Trump has denied the affair and any knowledge of the payments to Daniels, pleading not guilty to the charges he falsified business records.

In other words, federal prosecutors demonstrated that it is indeed possible to put someone behind bars for a hush payment to an alleged mistress — which is itself legal — by arguing that it broke campaign finance laws, coming as it did during a heated election. They were helped, to be sure, by the fact that Cohen pleaded guilty, eliminating the need for a trial; the Edwards prosecution failed, by contrast, because it went before jurors — and because key witnesses, namely the donors who provided the cash for Edwards' mistress, were unable to appear and be questioned at trial (one had already died and one was over 100 years old and deemed too elderly).

When Cohen was indicted, prosecutors noted that he did not act alone, stating that he had made the payment to Daniels to "influence the 2016 election," and that he did so after having "coordinated with one or more members of the [Trump] campaign."
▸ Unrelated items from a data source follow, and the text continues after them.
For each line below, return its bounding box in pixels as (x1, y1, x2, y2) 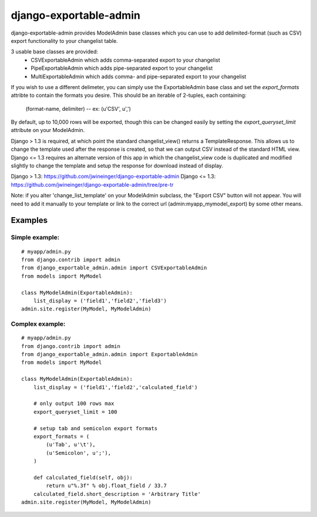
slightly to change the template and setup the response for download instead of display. (11, 162, 223, 170)
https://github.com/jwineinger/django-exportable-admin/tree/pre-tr (11, 181, 174, 188)
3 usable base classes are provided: (11, 48, 99, 55)
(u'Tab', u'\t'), (46, 441, 96, 448)
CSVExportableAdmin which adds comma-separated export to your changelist (31, 56, 220, 63)
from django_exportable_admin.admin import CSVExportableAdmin (21, 265, 207, 271)
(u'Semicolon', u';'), (46, 450, 112, 456)
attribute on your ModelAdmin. (11, 127, 85, 134)

That's where the Trump charges come in

When he indicted the former president, Manhattan District Attorney Alvin Brag did not do so on charges of violating federal law — he, of course, cannot do that. Instead, he accused Trump of falsifying business records to hide the fact he was paying back Cohen for that payment to a porn star. That is a more straightforward case, in some respects: the prosecutor alleges that the payments to Cohen were marked as being for a retainer that federal prosecutors have already demonstrated did not exist.

Bragg does not need to prove that Trump broke federal campaign finance laws; he needs to prove that he falsified business records, which is a crime no matter the reason.

Where it gets dicey, in the view of legal experts, is the fact that the crime of falsifying those records is treated as a misdemeanor in New York, with a statute of limitations that has already expired. Upgrading the charges to felonies, as Bragg has (34 counts), eliminates the time limit — but also requires showing that the records were fudged in the service of another crime, whether or not the accused was convicted of another crime or not.

In his indictment of Trump, Bragg does not say what crime that might be. But an accompanying "statement of facts" accuses the former president of taking part in an "unlawful scheme" that "violated election laws" (speaking to reporters, Bragg noted that state law "makes it a crime to conspire to promote a candidacy by unlawful means"); it also accuses Trump of mischaracterizing the payments to Cohen "for tax purposes."

Speaking to CNN, Ryan Goodman, a law professor at New York University, said that if the underlying crime is a state tax issue then Bragg would be able to avoid questions about campaign finance laws, including whether a hush payment constitutes a violation — something that jurors were not convinced of in the Edwards trial more than a decade earlier.

"That is a stronger case," Goodman said, "because it is insulated from a bunch of the legal challenges, of which there are strong legal challenges to be made to election law crimes."